Functional genetic assays have the capacity to classify VUS as benign or pathogenic and predict drug response and, therefore, are increasingly in demand in the clinical genetics community3,5,6. Functional genetic assays are equally important research tools to answer fundamental biological questions as, for example, how does a specific sequence variant impact cell phenotype and what is the mechanism? Finally, functional genetic assays may facilitate development of targeted therapies, providing isogenic cell screening systems, patient stratification and companion diagnostics.
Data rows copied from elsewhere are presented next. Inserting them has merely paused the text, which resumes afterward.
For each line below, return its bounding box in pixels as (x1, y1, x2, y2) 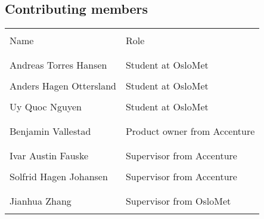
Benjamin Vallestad (10, 124, 91, 138)
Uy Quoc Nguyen (10, 100, 82, 114)
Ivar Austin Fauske (10, 149, 89, 163)
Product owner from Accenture (125, 124, 255, 138)
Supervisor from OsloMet (125, 194, 231, 208)
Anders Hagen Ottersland (10, 79, 116, 93)
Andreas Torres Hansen (10, 58, 107, 72)
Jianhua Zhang (10, 194, 72, 208)
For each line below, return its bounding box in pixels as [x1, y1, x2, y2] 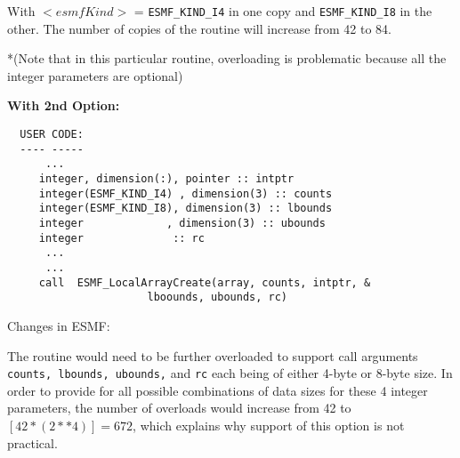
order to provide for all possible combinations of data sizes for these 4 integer [7, 381, 428, 399]
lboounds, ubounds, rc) [147, 291, 287, 304]
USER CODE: [20, 128, 84, 141]
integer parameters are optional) [7, 66, 183, 84]
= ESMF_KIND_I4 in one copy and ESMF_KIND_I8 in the [133, 2, 432, 20]
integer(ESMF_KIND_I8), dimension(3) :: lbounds [38, 202, 333, 215]
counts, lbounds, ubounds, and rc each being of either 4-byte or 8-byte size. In [7, 364, 453, 382]
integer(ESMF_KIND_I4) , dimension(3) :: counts [38, 187, 333, 200]
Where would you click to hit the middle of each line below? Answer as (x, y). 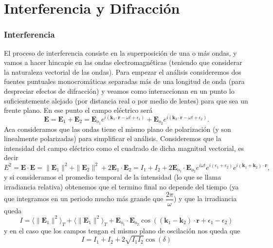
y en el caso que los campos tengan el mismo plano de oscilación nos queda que (122, 230)
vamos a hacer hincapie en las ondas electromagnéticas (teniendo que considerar (123, 62)
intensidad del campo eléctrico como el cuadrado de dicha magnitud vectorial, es (124, 148)
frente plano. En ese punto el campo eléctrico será (78, 110)
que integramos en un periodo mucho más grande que (84, 198)
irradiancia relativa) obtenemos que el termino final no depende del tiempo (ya (121, 187)
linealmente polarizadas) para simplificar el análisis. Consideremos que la (113, 138)
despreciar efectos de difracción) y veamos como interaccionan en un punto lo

So far, however, the vast majority of disease genes lack tailored functional assays that are reliable, flexible, cost-effective and sufficiently fast for use in research, in the clinic, or in drug development.
Genome editing technologies, such as clustered regularly interspaced short palindromic repeats (CRISPR), potentially can provide gold-standard functional assays, as they allow analysis of variants in their proper genomic and cellular context7,8,9,10,11. This was illustrated by recent large-scale variant screens that employed DNA templated knock-in of variants12 or base editing13,14. These approaches were performed in a multiplexed format: a library of variants assayed in a cell population, allowing results within few weeks and avoiding issues with clonal variation. Screen hits, however, may need validation experiments, loss-of-function variants generally manifested only with haploinsufficient genes or when screening in a haploid cell line, results were not quantitative and absolute variant frequencies with derived controls were not obtained. Base editing screens, moreover, provide hits for a small fraction of the tested variants only. Finally, the screening readouts were limited to cell proliferation and/or survival, precluding analysis of variants for the majority of the 5,000–8,000 monogenic diseases15 that do not involve abnormal proliferation/survival.
Conventional CRISPR variant analysis based on the generation and analysis of clonal cell lines harboring the variant can validate screen hits and allows readouts beyond proliferation/survival. Clonal analysis, however, is time-consuming and laborious, suffers from clonal variation artifacts and precludes studies on variants that block cell proliferation or survival.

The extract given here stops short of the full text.